Step 2: Create misspellings of these words

We wanted to test slightly misspelled versions of every word in the English language so, to start, we wrote a script that produced three misspellings of each one: one where last character was replaced with the character to the left of it on the keyboard, one where the last character was replaced with the character to the right of it on the keyboard, and a third one where the last character was replaced with a “q”. Because modern spellcheck systems know about keyboard layout, these adjacent-character misspellings should be the low-hanging fruit of corrections.

For instance, “gopher” would become “gophet,” “gophee,” and “gopheq”.

Step 3: Run these misspelled words through an iOS API spellchecker program.

Apple doesn’t have a “spellcheck program” but for iOS developers, it has an API with a function that will take in a misspelled word and return a list of suggested words in the order of how likely it thinks each suggestion is. In Xcode, the program you use to write iPhone and iPad Apps, you can use a function under the UITextChecker class, called “guessesForWordRange” which will do just that. Before testing each word, however, we ran the non-misspelled word through a function in this class called “rangeOfMisspelledWordInString” which will tell you whether the word in question exists in the iOS dictionary. This meant that we weeded out words that were in our Wordnet and Mac dictionary lists but that iOS wasn’t aware of. In other words, we only tested words that if you spelled them correctly on an iOS device, they wouldn’t get the red underline. For all of our tests we used the then-most up-to-date version of Xcode, 4.6.2, and ran the most up-to-date version of the iOS 6 Simulator.

We also tested whether the misspelled word was in the dictionary and to make sure our misspelled word wasn’t also a real word. For example, “tab” has a right-adjacency misspelling of “tan” which is also a word. In that case, the script fell back to the “q”-misspelling. So if it was testing “tan” as a mispelling for “tab” it would see that “tab” is a real world and throw “taq” at it as the misspelling. Obviously, “taq” is a harder misspelling of “tab” to correct, but we also gave it “tav”, its left adjacency misspelling. If it got either of these right we would count “tab” as a word that it can accurately correct. Later on we did many more misspelling combinations as our list got smaller to be sure we gave the spellchecker many chances to correct what should be easy corrections.

Step 4: Analyze results

If a word was accurately corrected at least once, we marked it as properly recognized by iOS. This process narrowed our list down from about 250,000 to roughly 20,000 words. There was one big problem though: the iOS spellcheck didn’t accurately correct some words that real iPhones were able to correct. For instance, the API wouldn’t correct “aruguls” to “arugula,” for some reason. Our questions to Apple on this went unanswered; if anyone has any suggestion as to why the two systems are different, please let us know.

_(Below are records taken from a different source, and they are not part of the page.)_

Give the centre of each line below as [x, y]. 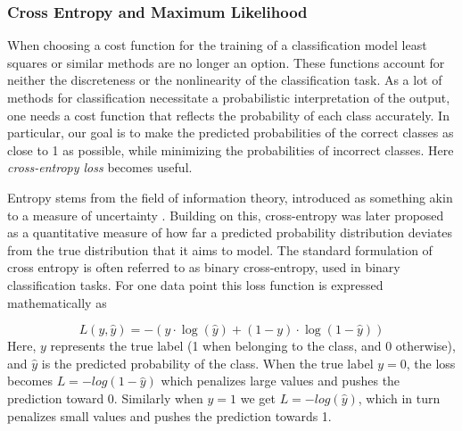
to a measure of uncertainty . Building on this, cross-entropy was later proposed [226, 215]
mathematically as [57, 302]
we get [258, 398]
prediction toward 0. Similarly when [105, 398]
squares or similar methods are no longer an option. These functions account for [226, 62]
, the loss [431, 363]
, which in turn [399, 398]
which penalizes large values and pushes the [280, 381]
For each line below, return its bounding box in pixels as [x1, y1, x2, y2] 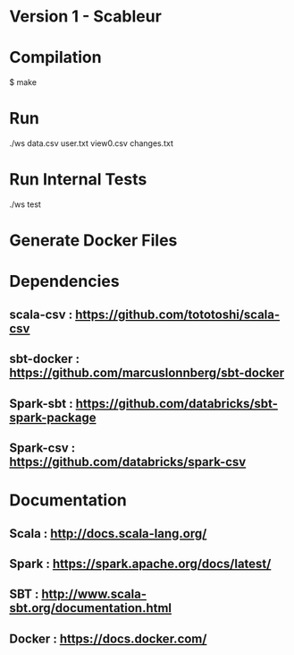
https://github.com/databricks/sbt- [75, 396, 279, 411]
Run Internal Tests [9, 169, 147, 190]
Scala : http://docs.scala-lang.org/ [9, 526, 207, 541]
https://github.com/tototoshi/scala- [74, 306, 281, 322]
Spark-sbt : [9, 396, 73, 411]
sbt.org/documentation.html [9, 600, 172, 616]
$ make [9, 77, 38, 88]
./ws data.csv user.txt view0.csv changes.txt [9, 138, 174, 149]
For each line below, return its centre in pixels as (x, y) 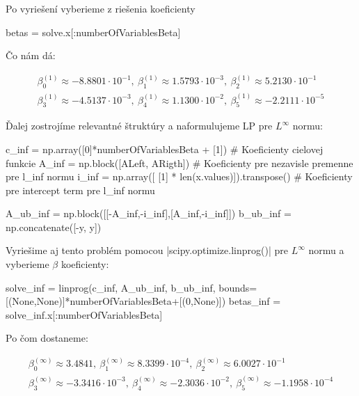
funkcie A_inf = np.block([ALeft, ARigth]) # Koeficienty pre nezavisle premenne (179, 163)
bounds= (238, 287)
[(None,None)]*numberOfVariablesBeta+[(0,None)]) (116, 301)
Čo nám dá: (31, 55)
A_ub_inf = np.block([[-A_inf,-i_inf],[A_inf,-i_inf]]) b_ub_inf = (149, 213)
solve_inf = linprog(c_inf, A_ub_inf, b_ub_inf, (111, 287)
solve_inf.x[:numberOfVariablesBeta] (84, 314)
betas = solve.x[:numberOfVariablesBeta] (93, 32)
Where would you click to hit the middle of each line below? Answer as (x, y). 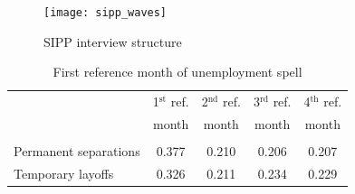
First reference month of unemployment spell (177, 72)
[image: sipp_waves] (106, 13)
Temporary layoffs (64, 173)
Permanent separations (77, 151)
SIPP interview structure (113, 41)
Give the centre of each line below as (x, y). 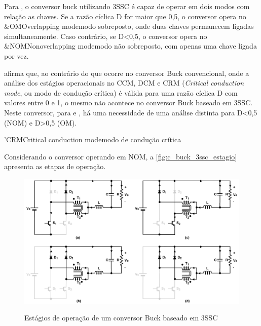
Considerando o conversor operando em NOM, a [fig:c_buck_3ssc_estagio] (121, 156)
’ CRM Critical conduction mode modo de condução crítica (93, 139)
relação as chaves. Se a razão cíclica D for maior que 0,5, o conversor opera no (125, 16)
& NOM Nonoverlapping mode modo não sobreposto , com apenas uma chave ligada (130, 46)
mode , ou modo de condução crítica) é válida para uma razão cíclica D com (121, 92)
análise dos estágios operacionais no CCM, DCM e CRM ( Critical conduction (124, 83)
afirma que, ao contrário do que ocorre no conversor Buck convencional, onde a (127, 73)
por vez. (16, 55)

After meeting with some New York-area iOS developer meetup groups, we found that the spellcheck on the iOS simulator as a part of Xcode does correct these edge cases, which led us to stage two.

Stage Two: Use spellcheck on the iOS simulator to check the remaining 20,000 words

To access the word suggestions on the iOS simulator, you need one crucial piece of hardware: a human hand. We were able to write an iOS program easily enough that presents a word on the simulator, but there’s no way to programmatically pull up the spellcheck suggestion menu because iOS programs don’t have scope for system level operations. To do that, you need to physically double-click the word and navigate through the various menus. 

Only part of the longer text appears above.